Imagine you're at a party. A simple question comes to mind: how many hands were shaken in total? You might not know the exact number, but you know one thing for sure. If you go around and ask everyone how many hands they shook, and then add up all those numbers, the final sum must be even. Why? Because every handshake is a pact between two people. It adds one to Alice's count and one to Bob's count, contributing a total of two to the grand sum. You can't have an odd number of total handshakes any more than you can have a lone hand shaking itself in a crowd.

This simple, almost trivial observation is a cornerstone of graph theory, known as the ​​Handshaking Lemma​​. In the language of networks, where people are "vertices" and handshakes are "edges," the number of connections a vertex has is its ​​degree​​. The lemma states that the sum of the degrees of all vertices in a graph is always an even number—exactly twice the number of edges.

This gives us our first powerful, if blunt, tool for a fascinating problem. Suppose a network architect gives you a list of desired connection counts for a new network—say, a list of integers like $S = (d_1, d_2, \dots, d_n)$. Can such a network actually be built? This list is called a ​​degree sequence​​, and if a simple network (with no self-loops or multiple edges between the same two nodes) can be constructed with these exact degrees, the sequence is called ​​graphic​​.

Our Handshaking Lemma is a quick first check. A sequence like $(4, 3, 3, 2, 1)$ can be dismissed immediately.
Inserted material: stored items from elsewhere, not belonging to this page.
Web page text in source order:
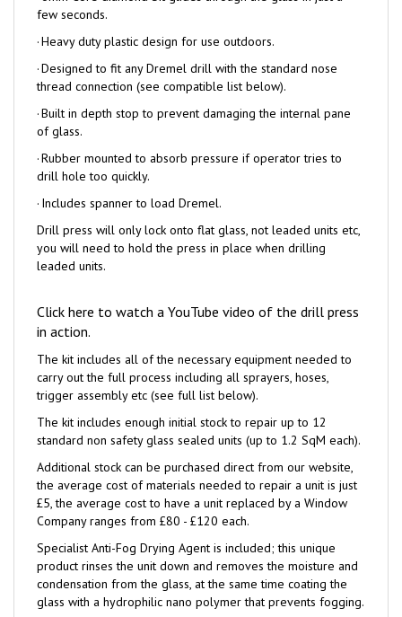
·Heavy duty plastic design for use outdoors.
·Designed to fit any Dremel drill with the standard nose
thread connection (see compatible list below).
·Built in depth stop to prevent damaging the internal pane
of glass.
·Rubber mounted to absorb pressure if operator tries to
drill hole too quickly.
·Includes spanner to load Dremel.
Drill press will only lock onto flat glass, not leaded units etc,
you will need to hold the press in place when drilling
leaded units.
in action.
The kit includes all of the necessary equipment needed to
carry out the full process including all sprayers, hoses,
trigger assembly etc (see full list below).
The kit includes enough initial stock to repair up to 12
standard non safety glass sealed units (up to 1.2 SqM each).
Additional stock can be purchased direct from our website,
the average cost of materials needed to repair a unit is just
£5, the average cost to have a unit replaced by a Window
Company ranges from £80 - £120 each.
Specialist Anti-Fog Drying Agent is included; this unique
product rinses the unit down and removes the moisture and
condensation from the glass, at the same time coating the
glass with a hydrophilic nano polymer that prevents fogging.
A specialist clear sealer is included to reseal the bottom of
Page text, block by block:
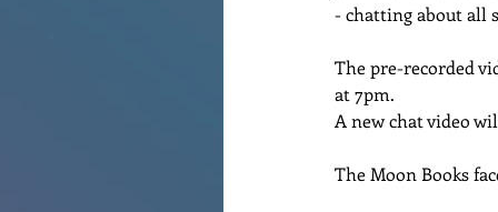
- chatting about all
The pre-recorded
at 7pm.
A new chat video
The Moon Books
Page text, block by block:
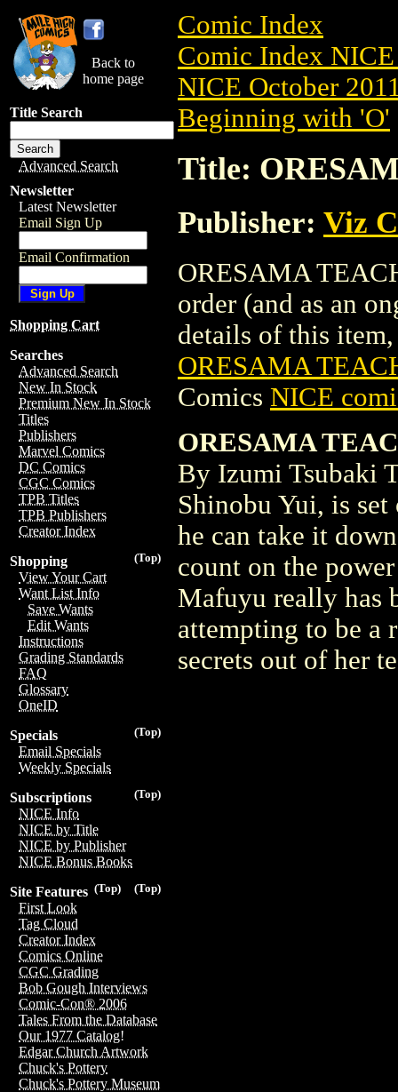
Back to
home page
Title Search
Advanced Search
Newsletter
Latest Newsletter
Email Sign Up
Email Confirmation
Shopping Cart
Searches
Advanced Search
New In Stock
Premium New In Stock
Titles
Publishers
Marvel Comics
DC Comics
CGC Comics
TPB Titles
TPB Publishers
Creator Index
(Top)
Shopping
View Your Cart
Want List Info
Save Wants
Edit Wants
Instructions
Grading Standards
FAQ
Glossary
OneID
(Top)
Specials
Email Specials
Weekly Specials
(Top)
Subscriptions
NICE Info
NICE by Title
NICE by Publisher
NICE Bonus Books
(Top)
(Top)
Site Features
First Look
Tag Cloud
Creator Index
Comics Online
CGC Grading
Bob Gough Interviews
Comic-Con® 2006
Tales From the Database
Our 1977 Catalog!
Edgar Church Artwork
Chuck's Pottery
Chuck's Pottery Museum
Comic Index
Comic Index
NICE October
Beginning with 'O'
Title:
Publisher: Viz
ORESAMA
order (and as an
details of this
ORESAMA
Comics NICE
ORESAMA
By Izumi Tsubaki
Shinobu Yui, is
he can take it
count on the
Mafuyu really has
attempting to be a
secrets out of her
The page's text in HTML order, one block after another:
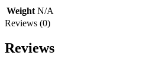
Weight N/A
Reviews (0)
Reviews
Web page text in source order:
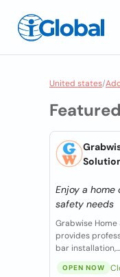
United states/
Enjoy a
safety needs
Grabwise Home
provides
bar installation,...
OPEN NOW
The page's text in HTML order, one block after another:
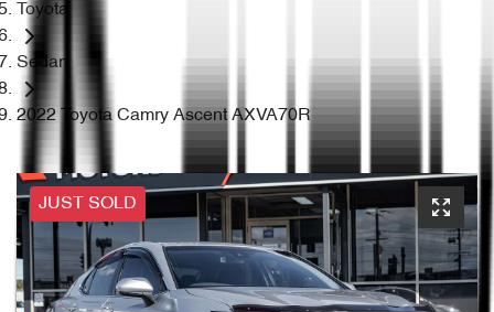
Toyota
Sedan
2022 Toyota Camry Ascent AXVA70R
JUST SOLD
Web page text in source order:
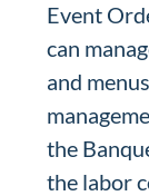
Event
can
and
the
the labor
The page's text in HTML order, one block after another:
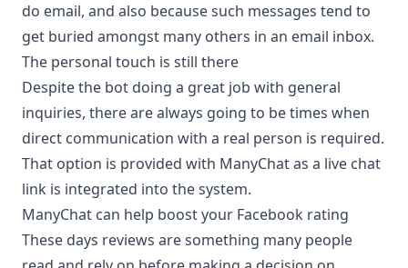
do email, and also because such messages tend to
get buried amongst many others in an email inbox.
The personal touch is still there
Despite the bot doing a great job with general
inquiries, there are always going to be times when
direct communication with a real person is required.
That option is provided with ManyChat as a live chat
link is integrated into the system.
ManyChat can help boost your Facebook rating
These days reviews are something many people

The sum of degrees is $4+3+3+2+1 = 13$, an odd number. No such network can exist; it's a physical impossibility. We also have a common-sense constraint: in a network of $n$ nodes, no single node can be connected to more than the $n-1$ other nodes. So a sequence like $(6, 5, 4, 3, 2, 2)$ for a 6-node network is also impossible, because one node is demanding 6 connections when only 5 other nodes are available.
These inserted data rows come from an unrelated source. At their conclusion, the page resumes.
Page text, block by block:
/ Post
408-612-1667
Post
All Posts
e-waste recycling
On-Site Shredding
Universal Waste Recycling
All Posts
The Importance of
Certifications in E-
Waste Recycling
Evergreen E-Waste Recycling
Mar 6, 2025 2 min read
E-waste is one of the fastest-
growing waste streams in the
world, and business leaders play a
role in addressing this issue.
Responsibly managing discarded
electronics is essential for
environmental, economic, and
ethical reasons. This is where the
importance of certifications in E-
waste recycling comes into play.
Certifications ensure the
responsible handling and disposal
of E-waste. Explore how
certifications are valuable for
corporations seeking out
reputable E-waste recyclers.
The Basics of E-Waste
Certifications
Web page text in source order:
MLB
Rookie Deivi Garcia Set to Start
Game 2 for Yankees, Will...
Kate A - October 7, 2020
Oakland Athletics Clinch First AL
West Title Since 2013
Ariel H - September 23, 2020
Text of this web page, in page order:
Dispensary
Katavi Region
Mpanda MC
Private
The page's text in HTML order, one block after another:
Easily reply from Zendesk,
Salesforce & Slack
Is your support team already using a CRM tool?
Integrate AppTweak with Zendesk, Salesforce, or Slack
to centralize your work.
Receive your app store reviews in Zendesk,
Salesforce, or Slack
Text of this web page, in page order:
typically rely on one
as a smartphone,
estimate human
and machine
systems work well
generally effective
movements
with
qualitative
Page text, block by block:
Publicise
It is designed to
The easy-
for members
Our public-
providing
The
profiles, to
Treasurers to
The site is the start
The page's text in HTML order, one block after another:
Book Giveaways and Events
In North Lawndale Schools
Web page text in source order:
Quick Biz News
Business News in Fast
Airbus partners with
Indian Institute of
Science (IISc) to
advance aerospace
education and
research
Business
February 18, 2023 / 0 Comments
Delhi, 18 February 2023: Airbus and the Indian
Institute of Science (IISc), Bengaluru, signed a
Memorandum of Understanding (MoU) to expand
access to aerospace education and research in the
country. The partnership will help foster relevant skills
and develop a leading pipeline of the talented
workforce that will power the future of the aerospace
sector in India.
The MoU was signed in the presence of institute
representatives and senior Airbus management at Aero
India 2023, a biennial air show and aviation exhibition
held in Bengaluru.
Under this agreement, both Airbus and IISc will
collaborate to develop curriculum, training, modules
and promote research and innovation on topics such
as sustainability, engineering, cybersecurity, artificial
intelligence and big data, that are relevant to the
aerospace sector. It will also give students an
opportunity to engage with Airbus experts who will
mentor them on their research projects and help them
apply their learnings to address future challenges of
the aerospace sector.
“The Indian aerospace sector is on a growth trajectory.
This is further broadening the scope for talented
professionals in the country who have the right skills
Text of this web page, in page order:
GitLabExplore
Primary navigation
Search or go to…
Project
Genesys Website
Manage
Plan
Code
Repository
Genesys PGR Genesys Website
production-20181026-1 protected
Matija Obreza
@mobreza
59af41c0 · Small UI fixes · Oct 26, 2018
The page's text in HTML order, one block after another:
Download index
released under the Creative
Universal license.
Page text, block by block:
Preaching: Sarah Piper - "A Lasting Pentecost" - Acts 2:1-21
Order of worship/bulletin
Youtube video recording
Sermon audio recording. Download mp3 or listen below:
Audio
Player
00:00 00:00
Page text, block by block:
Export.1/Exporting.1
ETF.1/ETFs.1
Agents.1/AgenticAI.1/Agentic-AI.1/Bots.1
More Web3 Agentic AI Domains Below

But these simple tests aren't enough. A sequence like $(4, 4, 4, 1, 1)$ for a 5-node network passes both checks: the sum is 14 (even), and no degree exceeds $5-1=4$. Yet, as it turns out, this sequence is not graphic. Something more subtle is at play. We need a deeper, more systematic way to know for sure.

Let's put ourselves in the shoes of the network architect. We have our sorted list of desired connections, $S = (d_1, d_2, \dots, d_n)$, with the most ambitious node, $v_1$, wanting $d_1$ connections. The core of the problem is interdependence; we can't satisfy $v_1$'s needs without affecting the needs of its partners.

This is where a beautifully simple, recursive idea comes to the rescue. Let's focus on that most demanding node, $v_1$. It needs to be connected to $d_1$ other nodes. So... let's just do it. Let's connect $v_1$ to $d_1$ of its peers. Once we've done that, its needs are met. We can, in a sense, remove $v_1$ from our list of worries.

What about the nodes it just connected to? Their own connection quotas have been partially filled. Each of the $d_1$ nodes that we connected to $v_1$ now needs one fewer connection. So, we can create a new, smaller problem: we now have $n-1$ nodes, and their required degrees have been updated. If we can solve this smaller problem, then we can simply add $v_1$ back in with its connections, and we will have solved our original problem!

This is the essence of recursion: breaking a large, complicated problem into a smaller, slightly simpler version of the very same problem. We can keep applying this logic, step by step, reducing the size of our network plan each time. The process stops when we reach a state that is trivially easy to verify. For example, if we are left with a list of all zeros, we know it's graphic—it represents a network with no connections left to make. The job is done. Conversely, if at any step we are asked to create an impossible situation, like a node needing a negative number of connections, we know our original plan must have been flawed from the start.

This recursive logic is formalized in a delightful procedure called the ​​Havel-Hakimi algorithm​​. It provides a concrete recipe for our "just do it and see what's left" strategy. But it adds one crucial, brilliant ingredient. When we pick $d_1$ nodes for our most-connected vertex to shake hands with, which ones should we choose? Does it matter?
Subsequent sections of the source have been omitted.